▶ _TASK STATEMENT_: Please reproduce the data exactly, though every picture must stay out.

(DATA FOR THIS EXERCISE begins)

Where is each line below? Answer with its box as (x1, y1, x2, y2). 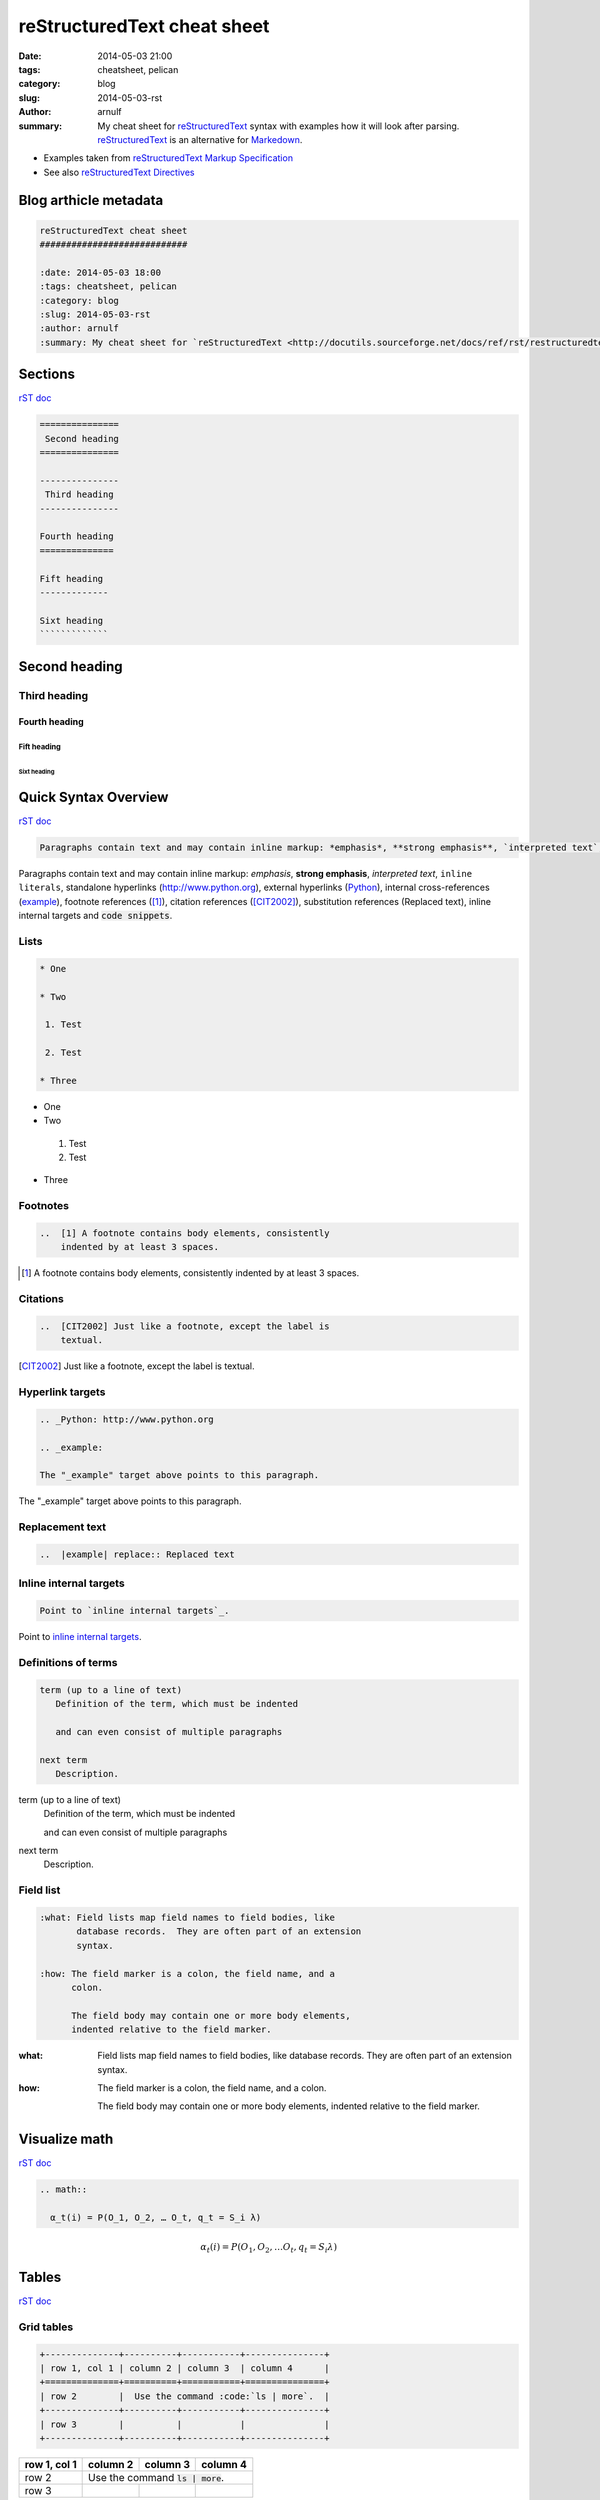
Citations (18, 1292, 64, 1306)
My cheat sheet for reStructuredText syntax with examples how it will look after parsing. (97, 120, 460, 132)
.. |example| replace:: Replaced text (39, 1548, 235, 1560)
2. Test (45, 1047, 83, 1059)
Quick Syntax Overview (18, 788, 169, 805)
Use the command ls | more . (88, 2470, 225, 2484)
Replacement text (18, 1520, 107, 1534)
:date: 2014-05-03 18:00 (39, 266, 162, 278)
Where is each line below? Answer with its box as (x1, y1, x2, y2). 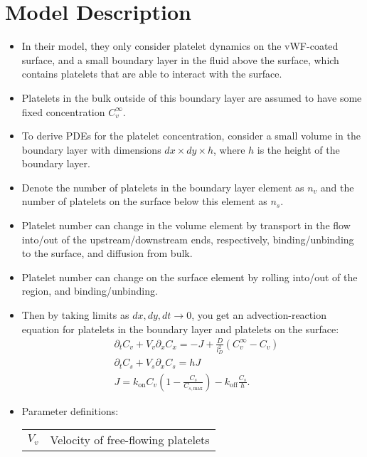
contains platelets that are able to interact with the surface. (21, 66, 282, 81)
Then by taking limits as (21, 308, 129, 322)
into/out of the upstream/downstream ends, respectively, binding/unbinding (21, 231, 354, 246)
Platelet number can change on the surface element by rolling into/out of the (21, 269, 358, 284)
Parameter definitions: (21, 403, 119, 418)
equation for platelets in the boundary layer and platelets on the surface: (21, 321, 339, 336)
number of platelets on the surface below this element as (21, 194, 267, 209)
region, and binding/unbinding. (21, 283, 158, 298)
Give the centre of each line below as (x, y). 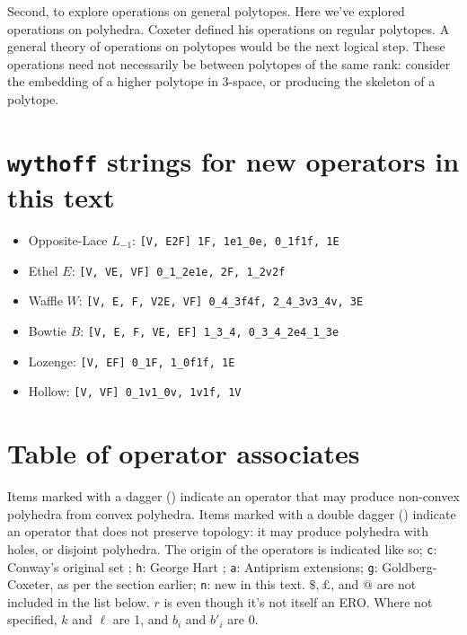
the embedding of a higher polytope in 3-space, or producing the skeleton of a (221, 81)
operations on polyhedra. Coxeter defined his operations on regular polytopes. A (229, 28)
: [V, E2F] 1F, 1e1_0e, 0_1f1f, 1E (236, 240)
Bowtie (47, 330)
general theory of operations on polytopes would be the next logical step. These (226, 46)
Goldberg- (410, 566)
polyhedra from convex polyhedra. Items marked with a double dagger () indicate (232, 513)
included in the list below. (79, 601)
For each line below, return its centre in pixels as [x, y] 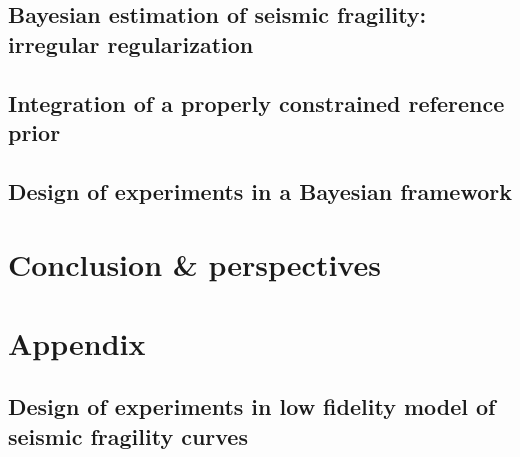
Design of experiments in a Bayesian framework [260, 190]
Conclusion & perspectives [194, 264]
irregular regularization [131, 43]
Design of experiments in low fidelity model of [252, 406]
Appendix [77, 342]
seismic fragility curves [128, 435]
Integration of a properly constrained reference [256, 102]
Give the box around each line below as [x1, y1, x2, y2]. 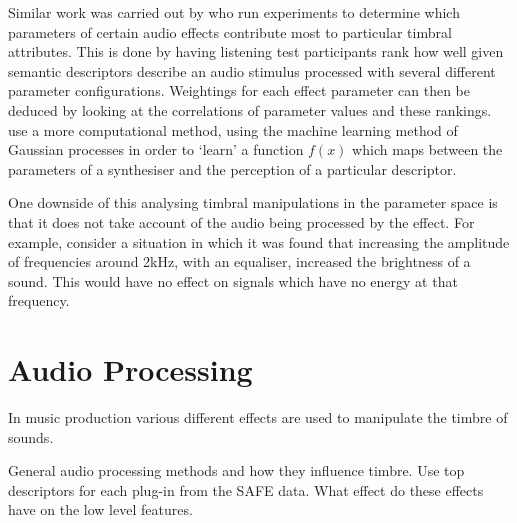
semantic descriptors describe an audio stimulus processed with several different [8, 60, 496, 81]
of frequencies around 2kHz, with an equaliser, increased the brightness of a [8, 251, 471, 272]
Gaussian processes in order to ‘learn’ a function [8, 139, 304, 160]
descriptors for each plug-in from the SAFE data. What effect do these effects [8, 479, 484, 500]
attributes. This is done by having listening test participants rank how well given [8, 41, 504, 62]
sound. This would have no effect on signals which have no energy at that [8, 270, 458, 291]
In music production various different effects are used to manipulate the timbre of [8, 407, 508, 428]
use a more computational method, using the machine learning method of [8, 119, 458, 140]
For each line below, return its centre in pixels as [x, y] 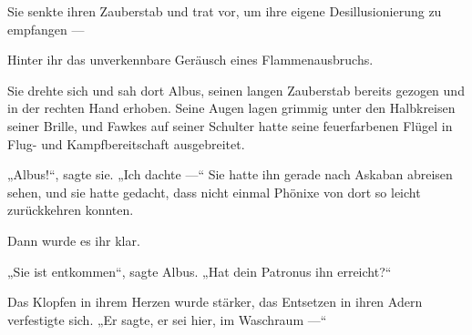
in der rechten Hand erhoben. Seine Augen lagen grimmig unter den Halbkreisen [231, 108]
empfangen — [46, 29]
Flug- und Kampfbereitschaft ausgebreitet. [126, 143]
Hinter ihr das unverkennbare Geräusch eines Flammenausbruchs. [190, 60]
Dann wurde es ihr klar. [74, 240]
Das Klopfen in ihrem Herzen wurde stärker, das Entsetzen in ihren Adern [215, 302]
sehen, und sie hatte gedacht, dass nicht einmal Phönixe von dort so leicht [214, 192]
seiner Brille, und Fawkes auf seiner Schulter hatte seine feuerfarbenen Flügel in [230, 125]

(DATA FOR THIS EXERCISE ends)

▶ _RESULT OF THIS EXERCISE_:
Where is each line below? Answer with its box as (x1, y1, x2, y2). 
Citations (18, 1292, 64, 1306)
My cheat sheet for reStructuredText syntax with examples how it will look after parsing. (97, 120, 460, 132)
.. |example| replace:: Replaced text (39, 1548, 235, 1560)
2. Test (45, 1047, 83, 1059)
Quick Syntax Overview (18, 788, 169, 805)
Use the command ls | more . (88, 2470, 225, 2484)
Replacement text (18, 1520, 107, 1534)
:date: 2014-05-03 18:00 (39, 266, 162, 278)
Where is each line below? Answer with its box as (x1, y1, x2, y2). 
contains platelets that are able to interact with the surface. (21, 66, 282, 81)
Then by taking limits as (21, 308, 129, 322)
into/out of the upstream/downstream ends, respectively, binding/unbinding (21, 231, 354, 246)
Platelet number can change on the surface element by rolling into/out of the (21, 269, 358, 284)
Parameter definitions: (21, 403, 119, 418)
equation for platelets in the boundary layer and platelets on the surface: (21, 321, 339, 336)
number of platelets on the surface below this element as (21, 194, 267, 209)
region, and binding/unbinding. (21, 283, 158, 298)
Give the centre of each line below as (x, y). 
the embedding of a higher polytope in 3-space, or producing the skeleton of a (221, 81)
operations on polyhedra. Coxeter defined his operations on regular polytopes. A (229, 28)
: [V, E2F] 1F, 1e1_0e, 0_1f1f, 1E (236, 240)
Bowtie (47, 330)
general theory of operations on polytopes would be the next logical step. These (226, 46)
Goldberg- (410, 566)
polyhedra from convex polyhedra. Items marked with a double dagger () indicate (232, 513)
included in the list below. (79, 601)
For each line below, return its centre in pixels as [x, y] 
Design of experiments in a Bayesian framework [260, 190]
Conclusion & perspectives [194, 264]
irregular regularization [131, 43]
Design of experiments in low fidelity model of [252, 406]
Appendix [77, 342]
seismic fragility curves [128, 435]
Integration of a properly constrained reference [256, 102]
Give the box around each line below as [x1, y1, x2, y2]. 
semantic descriptors describe an audio stimulus processed with several different [8, 60, 496, 81]
of frequencies around 2kHz, with an equaliser, increased the brightness of a [8, 251, 471, 272]
Gaussian processes in order to ‘learn’ a function [8, 139, 304, 160]
descriptors for each plug-in from the SAFE data. What effect do these effects [8, 479, 484, 500]
attributes. This is done by having listening test participants rank how well given [8, 41, 504, 62]
sound. This would have no effect on signals which have no energy at that [8, 270, 458, 291]
In music production various different effects are used to manipulate the timbre of [8, 407, 508, 428]
use a more computational method, using the machine learning method of [8, 119, 458, 140]
For each line below, return its centre in pixels as [x, y] 
in der rechten Hand erhoben. Seine Augen lagen grimmig unter den Halbkreisen [231, 108]
empfangen — [46, 29]
Flug- und Kampfbereitschaft ausgebreitet. [126, 143]
Hinter ihr das unverkennbare Geräusch eines Flammenausbruchs. [190, 60]
Dann wurde es ihr klar. [74, 240]
Das Klopfen in ihrem Herzen wurde stärker, das Entsetzen in ihren Adern [215, 302]
sehen, und sie hatte gedacht, dass nicht einmal Phönixe von dort so leicht [214, 192]
seiner Brille, und Fawkes auf seiner Schulter hatte seine feuerfarbenen Flügel in [230, 125]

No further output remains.